Ingredients
Units
Scale
- 2 cups heavy whipping cream (cold)
- 1 can (14 oz) sweetened condensed milk
- 2 tsp vanilla extract
- pinch of salt
- blue food coloring (gel or liquid will work)
- 12-15 small chocolate chip cookies (about 1 1/2 - 2 inches diameter) (Chips Ahoy brand works well)
- 12-16 chocolate cream sandwich cookies (Oreo brand works well)
Instructions
- Place a 9×5-inch loaf pan in the freezer to chill.
- Place the cookies on a cutting board and chop with a knife OR place in a plastic bag and smash into pieces using a rolling pin. Set aside.
- Add the heavy cream to a mixing bowl of a stand mixer fitted with the whisk attachment. Start with the lowest speed and gradually increase it to medium as the mixture begins to thicken (you can also use a hand mixer here).

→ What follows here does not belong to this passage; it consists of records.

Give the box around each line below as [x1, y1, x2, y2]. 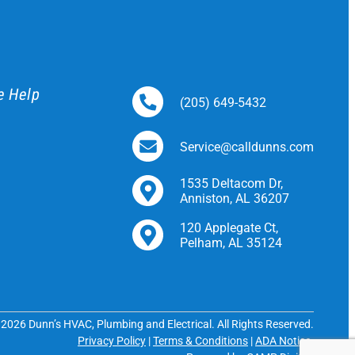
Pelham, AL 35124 [179, 235, 282, 251]
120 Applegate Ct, [179, 220, 278, 236]
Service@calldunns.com [179, 139, 314, 155]
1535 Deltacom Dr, [179, 176, 283, 192]
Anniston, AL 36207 [179, 191, 289, 207]
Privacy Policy [77, 334, 146, 347]
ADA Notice [254, 334, 311, 347]
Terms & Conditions [152, 334, 248, 347]
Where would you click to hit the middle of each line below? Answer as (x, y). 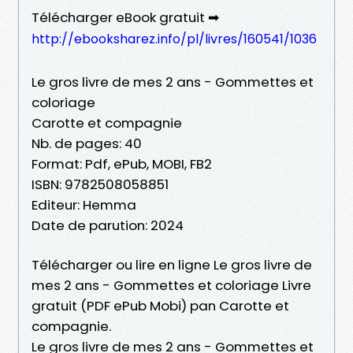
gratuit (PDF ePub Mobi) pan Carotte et (160, 305)
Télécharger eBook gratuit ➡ (125, 17)
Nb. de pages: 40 (87, 143)
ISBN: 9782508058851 (100, 184)
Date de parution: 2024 (108, 225)
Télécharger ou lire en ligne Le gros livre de (172, 264)
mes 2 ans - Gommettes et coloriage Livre (171, 285)
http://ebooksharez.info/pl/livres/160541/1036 (174, 39)
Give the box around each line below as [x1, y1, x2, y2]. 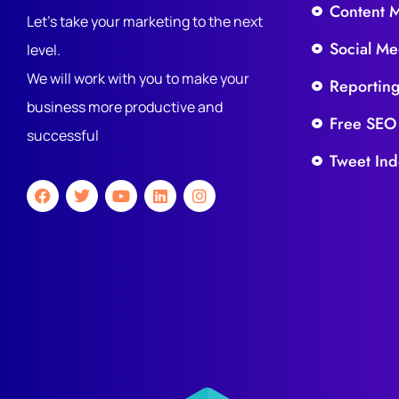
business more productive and [27, 97, 223, 117]
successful [27, 126, 99, 145]
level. [27, 40, 61, 60]
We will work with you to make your [27, 69, 249, 88]
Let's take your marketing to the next [27, 12, 263, 31]
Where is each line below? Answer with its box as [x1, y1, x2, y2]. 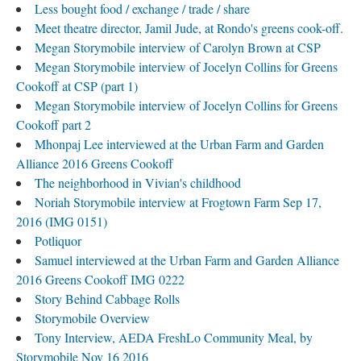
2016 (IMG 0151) [16, 213, 107, 230]
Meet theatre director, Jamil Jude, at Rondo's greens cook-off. [35, 19, 343, 37]
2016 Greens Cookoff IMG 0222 [16, 271, 185, 288]
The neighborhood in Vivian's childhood [35, 174, 241, 192]
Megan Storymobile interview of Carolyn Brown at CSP [35, 39, 321, 56]
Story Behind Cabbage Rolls [35, 290, 180, 308]
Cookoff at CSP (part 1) [16, 77, 138, 95]
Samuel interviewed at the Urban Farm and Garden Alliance [35, 251, 339, 269]
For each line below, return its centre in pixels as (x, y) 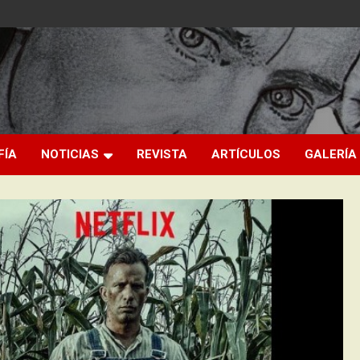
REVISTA (162, 154)
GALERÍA (331, 154)
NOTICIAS (70, 154)
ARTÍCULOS (246, 154)
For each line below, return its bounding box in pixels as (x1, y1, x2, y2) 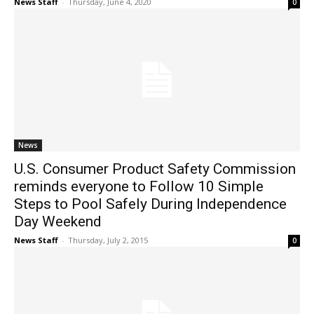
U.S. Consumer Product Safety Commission (14, 161, 296, 178)
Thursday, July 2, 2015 (68, 235, 148, 246)
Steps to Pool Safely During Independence (14, 196, 287, 213)
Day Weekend (14, 213, 102, 231)
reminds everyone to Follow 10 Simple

- The cream will begin to thicken and form peaks. Mix on high speed until the cream is thick and firm and peaks stand on their own without collapsing.
- In a large bowl, combine sweetened condensed milk, vanilla extract, salt, and food coloring. There should be no streaks of food coloring.
- Add a large scoop of whipped cream into the blue mixture, and gently fold it in.
- Once combined, repeat the same step with the remaining cream. Be very careful to not deflate the whipped cream.
- Next, toss in the chopped cookie pieces, reserving 1/2 cup or so.
- Fold the cookie pieces into the ice cream base.
- Scoop the ice cream into the chilled loaf pan, smoothing out the top.
- Add the reserved cookie pieces to the top of the ice cream.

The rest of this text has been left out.